Figure 2. Graphic representations of two commonly tested HBOCs in humans

a) Optro™ (rHb 1.1, deoxy). This Hb is expressed as a crossed-linked deoxy form with glycine αα linked genes on expression plasmid (Hb Presbyterian (βN108K)). b) HemAssist (DCLHb™). This Hb is chemically cross-linked at the αα subunits with bis(3.5-dibromosalicyl)fumarate. Figures were constructed using the Adobe Illustrator (Adobe Systems Incorporated, Mountain View, CA) and PyMOL Molecular Graphics System (Schrodinger, LLC, New York, NY).
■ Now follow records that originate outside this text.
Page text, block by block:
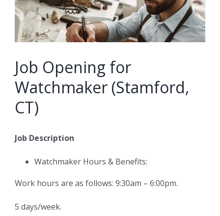
Job Opening for
Watchmaker (Stamford,
CT)
Job Description
Watchmaker Hours & Benefits:
Work hours are as follows: 9:30am – 6:00pm.
5 days/week.
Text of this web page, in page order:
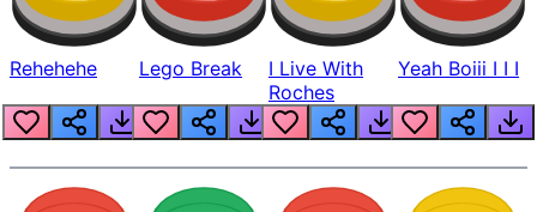
Rehehehe Lego Break
I Live With
Roches
Yeah Boiii I I I
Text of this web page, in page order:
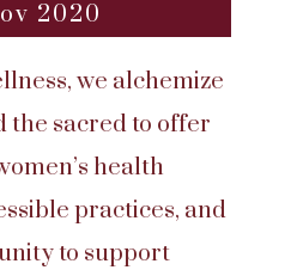
2020
we alchemize
the sacred to offer
health
practices, and
to support
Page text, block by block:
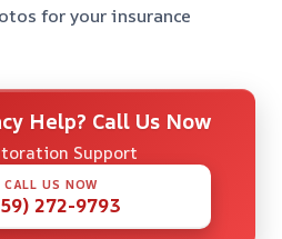
for your insurance
Help? Call Us Now
Support
CALL US NOW
272-9793

Figure 3. Redox cycles of hemoglobin and its transition into higher oxidation state (pseudoperoxidase) and subsequent oxidative changes

A) Pseudoperoxidase cycle Heme iron, a transition metal within the heme prosthetic group of Hb undergoes spontaneous oxidation from ferrous to ferric oxidation states. This process indirectly produces H₂O₂, which can further react with ferric and ferrous Hb to produce ferryl species and its protein cationic radical. Thermodynamically, these reactions are driven by the redox potentials of each pair. B) Protein-heme oxidative modifications and oxidation of amino acids. Hb Beta subunits (yellow) bear the burden of the radical chemistry as a handful of amino acids in the “hotspots” are targeted and are irreversibly oxidized. In addition, heme-to-protein linkages are formed which will ultimately result in heme loss.
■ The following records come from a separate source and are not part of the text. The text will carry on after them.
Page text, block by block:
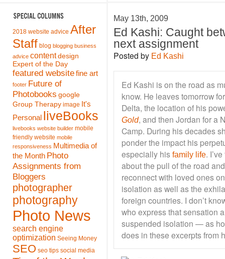
2018 website advice After
Staff blog blogging business
advice content design
Expert of the Day
featured websitefine art
footer Future of
Photobooks google
Group Therapy image It's
Personal liveBooks
livebooks website builder mobile
friendly website mobile
responsiveness Multimedia of
the Month Photo
Assignments from
Bloggers
photographer
photography
Photo News
search engine
optimization Seeing Money
SEO seo tips social media
May 13th, 2009
Ed Kashi: Caught
next assignment
Posted by Ed Kashi
Ed Kashi is on the road as
know. He leaves tomorrow
Delta, the location of his
Gold, and then Jordan for a
Camp. During his decades
ponder the impact his
especially his family life.
about the pull of the road
reconnect with loved ones
isolation as well as the
foreign countries. I don’t
who express that sensation
suspended isolation — as
does in these excerpts from

Figure 4. Mechanisms of hemoglobin oxidation and control

The scheme begins with the process of autoxidation that occurs inside and outside the RBCs. This process proceeds at much higher rates in circulation with minimum antioxidant and reductive mechanisms. Fueled by H₂O₂ free Hb will undergo a series of redox events, generating higher more reactive oxidative species, such ferryl and ferryl radicals. Oxidative changes that follow will ultimately led to unfolding of the protein and heme loss. Heme stimulates endothelial TLR4 singling and downstream oxidative responses which ultimately lead to altered cell metabolism. The scheme also outlines and contrasts the role of globin and heme scavengers at different stages to intercept the process of Hb oxidation. Starting within the erythroid, AHSP which locks newly synthesized α subunits in a stable hexacoordinate configuration unable to react with oxidants thus preventing subunits degradation [51]. This will enable α and β subunits to form first Hb tetramer in these cells. Hp on the other hand allows the αβ dimer to consume oxidants while in the meantime the Hb-Hp complex diffuses the emerging and damaging radicals and likely inhibiting heme loss from the complex. Hxp, a heme-binding scavenger forms the second line of defense against excess heme and when first line of scavengers of Hb such as Hp is overwhelmed. Hpx sequester heme in a hexacoordinate conformation in a complex with a 1:1 stoichiometry. Multiple other proteins such albumins, lipoproteins and A1M can bind and effectively remove some of the released heme [52].

Figure I. Box 1. Gas exchange and performance of oxygen carriers

A) Gas exchange and transport by hemoglobin. Oxygen is carried from the lungs to the tissues by Hb, and CO₂ is carried back to the lungs. Part of CO₂ (∼20%) is carried on the amino termini of Hb as carbamino compounds (R-NH-COO⁻ + H⁺). The major mechanism for the transport of CO₂ to the lungs is carried out in the plasma, i.e in the plasma as HCO₃⁻ (∼80%). This reaction is catalyzed by the enzyme carbonic anhydrase (CA). DeoxyHb picks up those protons and aids in the formation of bicarbonate ions from CO₂ in the blood plasma. B) Oxygen equilibrium curves for some commonly used HBOCs compared with that of free hemoglobin and fresh red blood cells. OECs for several HBOCs compared with that of fresh RBCs (dotted red line) (P₅₀ = 29-30 mmHg) and an isolated purified Hb (HbA₀) (red line) (P₅₀ = 8-12 mmHg). Some maintained their classical sigmoidal shape, whereas others lack such an important property, and are either left or right shifted and some curves do not reach the saturation levels at higher oxygen tension (i.e P_O2 =100 mmHg) (see for example OECs of Hemolink and oxyglobin, an FDA approved HBOC for use in Veterinary Medicine).